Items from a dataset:

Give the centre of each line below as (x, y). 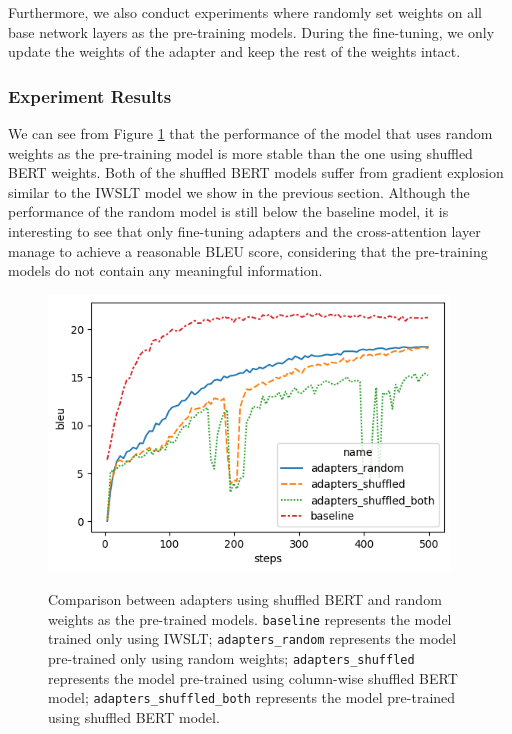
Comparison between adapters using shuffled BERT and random (245, 599)
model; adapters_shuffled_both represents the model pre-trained (252, 697)
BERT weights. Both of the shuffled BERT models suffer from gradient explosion (256, 172)
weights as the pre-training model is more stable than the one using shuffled (240, 152)
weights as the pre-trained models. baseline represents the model (250, 618)
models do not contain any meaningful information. (165, 270)
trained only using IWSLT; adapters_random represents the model (252, 638)
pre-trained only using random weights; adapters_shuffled (231, 658)
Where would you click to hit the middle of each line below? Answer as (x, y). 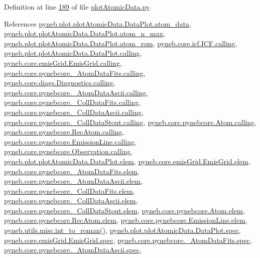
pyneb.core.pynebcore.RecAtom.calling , (64, 132)
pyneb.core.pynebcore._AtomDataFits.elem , (72, 171)
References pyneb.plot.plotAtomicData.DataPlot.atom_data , (98, 23)
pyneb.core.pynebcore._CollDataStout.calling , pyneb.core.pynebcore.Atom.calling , (130, 122)
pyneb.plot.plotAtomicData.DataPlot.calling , (73, 53)
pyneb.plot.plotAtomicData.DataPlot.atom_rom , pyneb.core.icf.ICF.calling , (121, 43)
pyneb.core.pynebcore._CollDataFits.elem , (70, 190)
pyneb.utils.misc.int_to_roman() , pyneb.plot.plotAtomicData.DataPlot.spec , (122, 230)
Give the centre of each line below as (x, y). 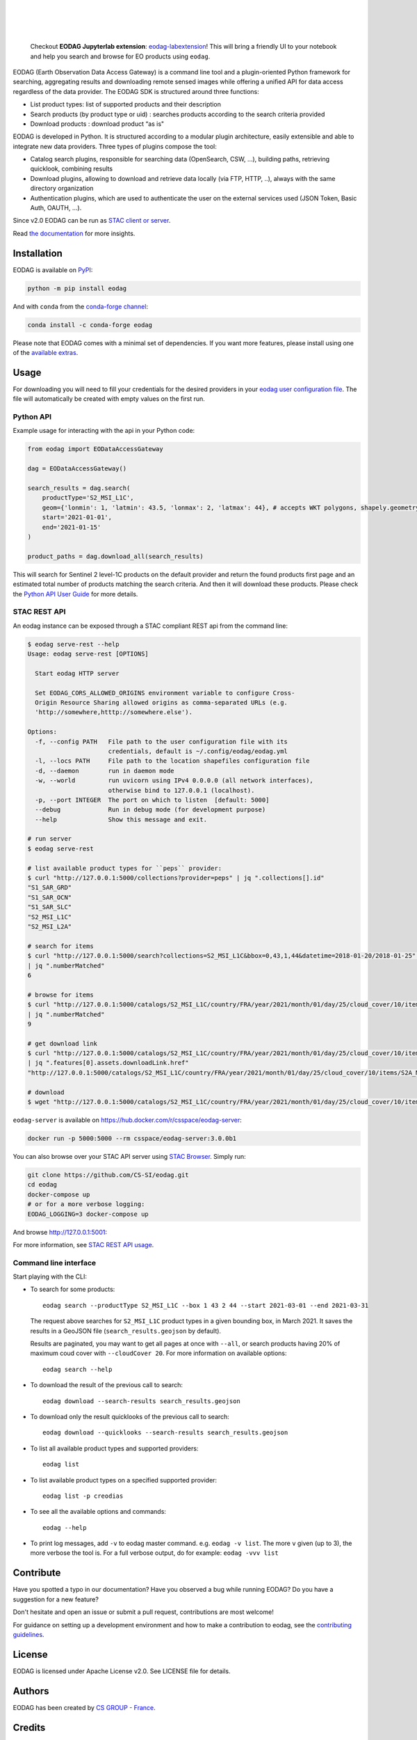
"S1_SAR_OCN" (50, 897)
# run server (50, 839)
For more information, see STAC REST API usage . (83, 1244)
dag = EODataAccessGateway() (77, 469)
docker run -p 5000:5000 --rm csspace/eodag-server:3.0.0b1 (132, 1138)
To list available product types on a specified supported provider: (124, 1480)
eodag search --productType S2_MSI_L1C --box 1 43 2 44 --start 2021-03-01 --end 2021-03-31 (206, 1305)
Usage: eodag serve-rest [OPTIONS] (88, 654)

Try it: Every line from the first line of the entries above through the line with "pyneb.plot.plotAtomicData.DataPlot.atom_data , (98, 23)" must be repeated exactly, and pictures must not be.

Result below:
Give the centre of each line below as (x, y). 
Comparison between adapters using shuffled BERT and random (245, 599)
model; adapters_shuffled_both represents the model pre-trained (252, 697)
BERT weights. Both of the shuffled BERT models suffer from gradient explosion (256, 172)
weights as the pre-training model is more stable than the one using shuffled (240, 152)
weights as the pre-trained models. baseline represents the model (250, 618)
models do not contain any meaningful information. (165, 270)
trained only using IWSLT; adapters_random represents the model (252, 638)
pre-trained only using random weights; adapters_shuffled (231, 658)
Where would you click to hit the middle of each line below? Answer as (x, y). 
pyneb.core.pynebcore.RecAtom.calling , (64, 132)
pyneb.core.pynebcore._AtomDataFits.elem , (72, 171)
References pyneb.plot.plotAtomicData.DataPlot.atom_data , (98, 23)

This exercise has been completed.